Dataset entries
·····
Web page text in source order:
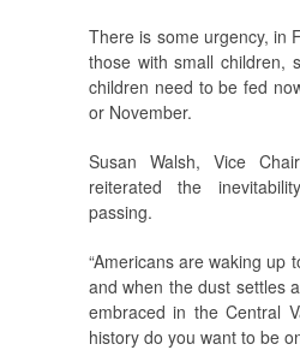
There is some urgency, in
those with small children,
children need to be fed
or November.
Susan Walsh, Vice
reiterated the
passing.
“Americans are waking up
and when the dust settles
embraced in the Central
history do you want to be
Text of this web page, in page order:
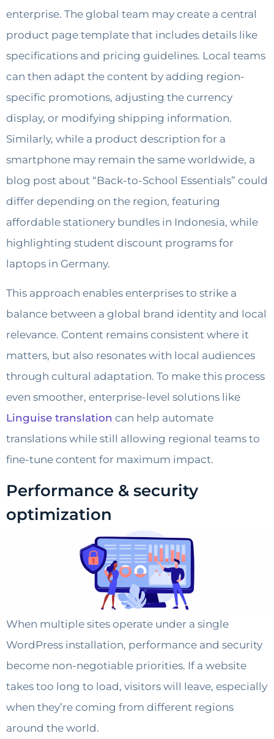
·····
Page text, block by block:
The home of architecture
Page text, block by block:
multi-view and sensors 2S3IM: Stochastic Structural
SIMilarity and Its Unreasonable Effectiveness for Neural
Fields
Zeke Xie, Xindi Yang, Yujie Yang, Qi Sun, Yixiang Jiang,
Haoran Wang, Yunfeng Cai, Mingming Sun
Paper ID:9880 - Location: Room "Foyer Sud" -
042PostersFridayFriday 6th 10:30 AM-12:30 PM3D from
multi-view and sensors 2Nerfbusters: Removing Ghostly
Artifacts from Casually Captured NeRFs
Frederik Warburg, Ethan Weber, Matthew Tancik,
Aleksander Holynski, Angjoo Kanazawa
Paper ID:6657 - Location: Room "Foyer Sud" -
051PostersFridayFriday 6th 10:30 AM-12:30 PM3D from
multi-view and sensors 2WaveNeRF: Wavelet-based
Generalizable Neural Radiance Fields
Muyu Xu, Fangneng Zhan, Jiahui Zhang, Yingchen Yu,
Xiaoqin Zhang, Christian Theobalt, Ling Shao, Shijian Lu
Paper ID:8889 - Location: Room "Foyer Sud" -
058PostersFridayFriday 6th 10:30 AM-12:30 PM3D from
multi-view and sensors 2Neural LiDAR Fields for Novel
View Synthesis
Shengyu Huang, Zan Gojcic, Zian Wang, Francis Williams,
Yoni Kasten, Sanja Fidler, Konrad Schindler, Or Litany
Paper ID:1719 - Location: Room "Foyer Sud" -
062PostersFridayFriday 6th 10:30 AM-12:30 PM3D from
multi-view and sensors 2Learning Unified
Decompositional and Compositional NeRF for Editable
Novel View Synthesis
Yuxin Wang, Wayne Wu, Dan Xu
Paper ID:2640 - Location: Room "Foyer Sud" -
·····
REQUIRED WORK:
For this exercise, set down the lines in the entries above from the one with "Web page text" through the one with "Text of this" exactly as written, without any pictures.

FINISHED TASK:
Web page text in source order:
There is some urgency, in
those with small children,
children need to be fed
or November.
Susan Walsh, Vice
reiterated the
passing.
“Americans are waking up
and when the dust settles
embraced in the Central
history do you want to be
Text of this web page, in page order:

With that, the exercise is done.